## Multiple regression for object-selectivity
This code runs two nested multiple linear regression: one with object-related regressors and the 
other with both object and choice regressors.

R-squared valuese of the two models are compared and if choice regressors improve the model a lot, the neuron is considered to have significant choice information, rather than object identity.


In [8]:
import os
import numpy as np
import pandas as pd

from scipy import stats
from scipy.ndimage import gaussian_filter
from sklearn.linear_model import LinearRegression

import matplotlib as mpl
import matplotlib.pyplot as plt  

from datetime import date
import time

import random

from joblib import Parallel, delayed

import h5py

In [9]:
# no top and right spines in all plots
mpl.rcParams['axes.spines.right'] = False
mpl.rcParams['axes.spines.top'] = False

In [10]:
mother_path = 'D:/Multi-modal project/'

### Parameter setting

In [11]:
num_shuffle = 10

gauss_sigma = 1

# colors for multimodal, vis-only, aud-only conditions
color = ['mediumorchid','cornflowerblue','lightcoral','gray']
color2 = ['cyan','magenta','brown']
linestyle = ['-',':']

today = str(date.today())

### Data preparation

In [12]:
unit_summary = pd.read_table(mother_path+'/analysis/result'+
                             '/1. Cluster summary/clusterSummary.csv',sep=',')
save_path = mother_path+'analysis/result/3. Multiple regression for object-selectivity/'
data_path = mother_path+'analysis/result/zFR export/13-Apr-2022 (5 trials)/'

os.makedirs(save_path+today,exist_ok=True)
f = h5py.File(save_path+today+'/'+today+'_multiple_regression_result.hdf5','w')

os.chdir(data_path)
cell_list = os.listdir(os.curdir)

# Data analysis

In [13]:
def groupby_index(df):

    gb = df.groupby(['Visual', 'Auditory'])

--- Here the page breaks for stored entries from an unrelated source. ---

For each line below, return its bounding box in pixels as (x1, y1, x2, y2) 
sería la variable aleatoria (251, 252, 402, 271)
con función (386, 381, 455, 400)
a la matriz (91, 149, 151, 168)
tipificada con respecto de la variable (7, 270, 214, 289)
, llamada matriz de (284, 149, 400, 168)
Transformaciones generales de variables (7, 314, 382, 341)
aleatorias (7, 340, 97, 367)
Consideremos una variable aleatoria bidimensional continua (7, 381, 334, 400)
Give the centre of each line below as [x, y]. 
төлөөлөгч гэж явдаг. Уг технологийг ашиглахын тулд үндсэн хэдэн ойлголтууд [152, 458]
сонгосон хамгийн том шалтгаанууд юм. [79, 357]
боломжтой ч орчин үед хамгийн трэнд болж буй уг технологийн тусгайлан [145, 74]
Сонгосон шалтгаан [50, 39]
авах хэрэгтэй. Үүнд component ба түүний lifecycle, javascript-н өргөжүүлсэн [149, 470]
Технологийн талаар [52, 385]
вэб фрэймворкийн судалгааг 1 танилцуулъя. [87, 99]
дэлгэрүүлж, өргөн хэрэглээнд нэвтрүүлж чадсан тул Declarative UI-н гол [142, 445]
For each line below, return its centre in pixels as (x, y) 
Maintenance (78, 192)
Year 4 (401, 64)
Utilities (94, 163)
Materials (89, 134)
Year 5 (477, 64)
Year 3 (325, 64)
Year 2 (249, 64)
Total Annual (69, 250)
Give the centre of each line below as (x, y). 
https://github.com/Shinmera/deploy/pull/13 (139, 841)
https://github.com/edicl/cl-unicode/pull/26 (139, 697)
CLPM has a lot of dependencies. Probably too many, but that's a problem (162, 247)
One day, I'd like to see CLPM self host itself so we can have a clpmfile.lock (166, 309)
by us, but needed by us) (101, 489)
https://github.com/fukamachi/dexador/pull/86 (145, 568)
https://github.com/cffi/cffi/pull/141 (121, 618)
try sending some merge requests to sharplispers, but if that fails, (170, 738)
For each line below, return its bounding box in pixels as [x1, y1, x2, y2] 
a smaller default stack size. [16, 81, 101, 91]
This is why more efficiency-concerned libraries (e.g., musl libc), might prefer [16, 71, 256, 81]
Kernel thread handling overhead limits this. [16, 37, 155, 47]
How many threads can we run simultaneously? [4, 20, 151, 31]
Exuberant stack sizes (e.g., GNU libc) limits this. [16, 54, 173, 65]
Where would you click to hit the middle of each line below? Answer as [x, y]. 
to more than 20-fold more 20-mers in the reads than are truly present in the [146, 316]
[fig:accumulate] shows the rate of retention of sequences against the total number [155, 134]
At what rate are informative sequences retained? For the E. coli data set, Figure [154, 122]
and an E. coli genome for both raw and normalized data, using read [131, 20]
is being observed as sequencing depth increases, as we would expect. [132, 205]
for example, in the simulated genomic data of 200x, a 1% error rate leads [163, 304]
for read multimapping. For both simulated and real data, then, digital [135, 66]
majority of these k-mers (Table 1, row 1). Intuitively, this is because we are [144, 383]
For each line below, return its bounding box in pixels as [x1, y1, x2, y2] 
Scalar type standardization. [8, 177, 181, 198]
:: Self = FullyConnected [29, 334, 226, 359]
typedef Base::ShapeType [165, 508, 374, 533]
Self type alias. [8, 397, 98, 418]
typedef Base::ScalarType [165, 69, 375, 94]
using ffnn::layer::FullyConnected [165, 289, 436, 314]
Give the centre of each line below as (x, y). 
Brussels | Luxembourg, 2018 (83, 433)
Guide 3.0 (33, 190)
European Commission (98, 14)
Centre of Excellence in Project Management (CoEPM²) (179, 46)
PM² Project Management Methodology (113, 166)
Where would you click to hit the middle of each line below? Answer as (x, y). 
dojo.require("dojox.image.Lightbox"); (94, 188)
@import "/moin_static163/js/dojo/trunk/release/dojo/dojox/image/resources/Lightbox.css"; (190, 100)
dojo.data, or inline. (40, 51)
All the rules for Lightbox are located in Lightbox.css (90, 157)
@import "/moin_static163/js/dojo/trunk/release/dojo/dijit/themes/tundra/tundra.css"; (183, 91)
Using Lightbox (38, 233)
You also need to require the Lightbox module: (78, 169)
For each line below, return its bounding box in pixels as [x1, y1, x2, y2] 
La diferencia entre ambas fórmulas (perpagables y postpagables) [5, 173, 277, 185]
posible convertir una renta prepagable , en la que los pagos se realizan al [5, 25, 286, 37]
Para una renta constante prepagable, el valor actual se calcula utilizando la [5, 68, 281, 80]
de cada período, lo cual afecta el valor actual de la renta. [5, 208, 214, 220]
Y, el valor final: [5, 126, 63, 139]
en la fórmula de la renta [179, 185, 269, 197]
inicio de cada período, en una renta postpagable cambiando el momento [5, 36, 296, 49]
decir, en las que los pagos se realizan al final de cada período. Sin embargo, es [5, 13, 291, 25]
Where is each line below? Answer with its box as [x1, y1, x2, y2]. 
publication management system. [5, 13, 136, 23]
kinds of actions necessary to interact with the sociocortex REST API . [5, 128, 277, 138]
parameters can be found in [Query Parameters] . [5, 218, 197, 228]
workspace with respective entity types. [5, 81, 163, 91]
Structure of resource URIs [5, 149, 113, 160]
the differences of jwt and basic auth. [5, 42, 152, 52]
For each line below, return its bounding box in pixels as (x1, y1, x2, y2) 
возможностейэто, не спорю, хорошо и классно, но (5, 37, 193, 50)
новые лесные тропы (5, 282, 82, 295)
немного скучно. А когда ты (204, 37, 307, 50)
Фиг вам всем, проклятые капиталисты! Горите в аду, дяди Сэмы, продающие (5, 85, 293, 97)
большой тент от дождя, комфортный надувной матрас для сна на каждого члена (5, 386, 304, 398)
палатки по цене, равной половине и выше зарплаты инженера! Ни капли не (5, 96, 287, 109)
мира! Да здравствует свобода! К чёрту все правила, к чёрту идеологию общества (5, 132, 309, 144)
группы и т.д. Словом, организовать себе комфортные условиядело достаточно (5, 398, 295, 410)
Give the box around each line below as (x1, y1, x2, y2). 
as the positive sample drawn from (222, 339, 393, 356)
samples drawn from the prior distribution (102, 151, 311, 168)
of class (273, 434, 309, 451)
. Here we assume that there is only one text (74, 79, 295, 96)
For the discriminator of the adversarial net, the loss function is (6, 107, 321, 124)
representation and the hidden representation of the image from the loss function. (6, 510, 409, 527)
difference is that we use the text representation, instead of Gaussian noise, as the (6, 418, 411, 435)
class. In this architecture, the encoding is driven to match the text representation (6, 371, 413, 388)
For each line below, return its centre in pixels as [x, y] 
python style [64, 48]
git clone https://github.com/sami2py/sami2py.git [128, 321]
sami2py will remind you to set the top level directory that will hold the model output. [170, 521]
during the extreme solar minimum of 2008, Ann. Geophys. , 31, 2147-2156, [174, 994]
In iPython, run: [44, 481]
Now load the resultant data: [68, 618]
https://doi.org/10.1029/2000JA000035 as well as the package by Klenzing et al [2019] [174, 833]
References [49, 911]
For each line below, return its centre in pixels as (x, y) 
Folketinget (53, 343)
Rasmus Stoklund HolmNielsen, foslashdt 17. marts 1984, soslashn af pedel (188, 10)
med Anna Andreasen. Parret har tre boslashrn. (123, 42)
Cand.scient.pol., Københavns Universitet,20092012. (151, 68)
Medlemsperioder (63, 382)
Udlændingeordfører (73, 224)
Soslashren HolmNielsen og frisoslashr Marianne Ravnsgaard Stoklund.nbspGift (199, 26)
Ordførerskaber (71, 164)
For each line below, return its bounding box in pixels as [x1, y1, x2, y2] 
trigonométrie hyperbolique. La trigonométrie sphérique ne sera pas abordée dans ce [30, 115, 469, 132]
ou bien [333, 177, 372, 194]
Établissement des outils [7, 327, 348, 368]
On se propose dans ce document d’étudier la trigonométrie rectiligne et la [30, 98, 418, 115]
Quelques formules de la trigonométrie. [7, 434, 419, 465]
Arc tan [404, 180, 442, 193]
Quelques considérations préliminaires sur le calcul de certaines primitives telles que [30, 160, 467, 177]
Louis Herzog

    Boy_M_id = gb.get_group(('Boy', boy_aud)).index.to_numpy()
    Boy_V_id = gb.get_group(('Boy', 'no')).index.to_numpy()
    Boy_A_id = gb.get_group(('no', boy_aud)).index.to_numpy()
    
    Egg_M_id = gb.get_group(('Egg', egg_aud)).index.to_numpy()
    Egg_V_id = gb.get_group(('Egg', 'no')).index.to_numpy()
    Egg_A_id = gb.get_group(('no', egg_aud)).index.to_numpy()
    
    C_L_id = gb.get_group(('Left', 'no')).index.to_numpy()
    C_R_id = gb.get_group(('Right', 'no')).index.to_numpy()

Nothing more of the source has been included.